Instructions to follow:
Carry none of the pictures over; write out the complete data exactly.

◆ ◆ ◆

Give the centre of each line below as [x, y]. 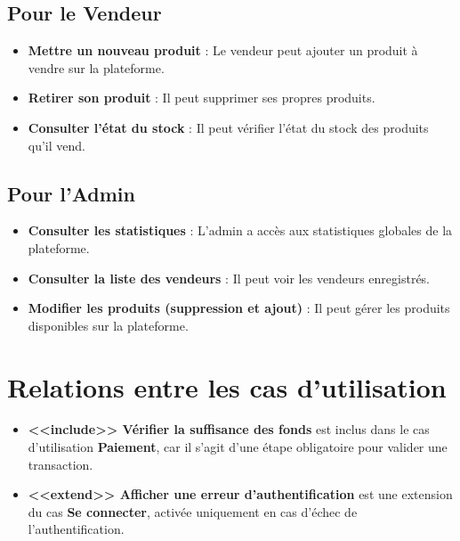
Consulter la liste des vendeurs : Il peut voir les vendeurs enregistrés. [229, 278]
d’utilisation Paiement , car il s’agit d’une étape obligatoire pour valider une [238, 447]
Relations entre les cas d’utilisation [227, 386]
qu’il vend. [56, 145]
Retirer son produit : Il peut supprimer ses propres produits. [202, 98]
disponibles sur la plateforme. [108, 325]
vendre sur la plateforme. [96, 67]
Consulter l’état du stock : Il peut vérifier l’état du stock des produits [228, 127]

◆ ◆ ◆

Answer:
Give the centre of each line below as [x, y]. 
Consulter la liste des vendeurs : Il peut voir les vendeurs enregistrés. [229, 278]
d’utilisation Paiement , car il s’agit d’une étape obligatoire pour valider une [238, 447]
Relations entre les cas d’utilisation [227, 386]
qu’il vend. [56, 145]
Retirer son produit : Il peut supprimer ses propres produits. [202, 98]
disponibles sur la plateforme. [108, 325]
vendre sur la plateforme. [96, 67]
Consulter l’état du stock : Il peut vérifier l’état du stock des produits [228, 127]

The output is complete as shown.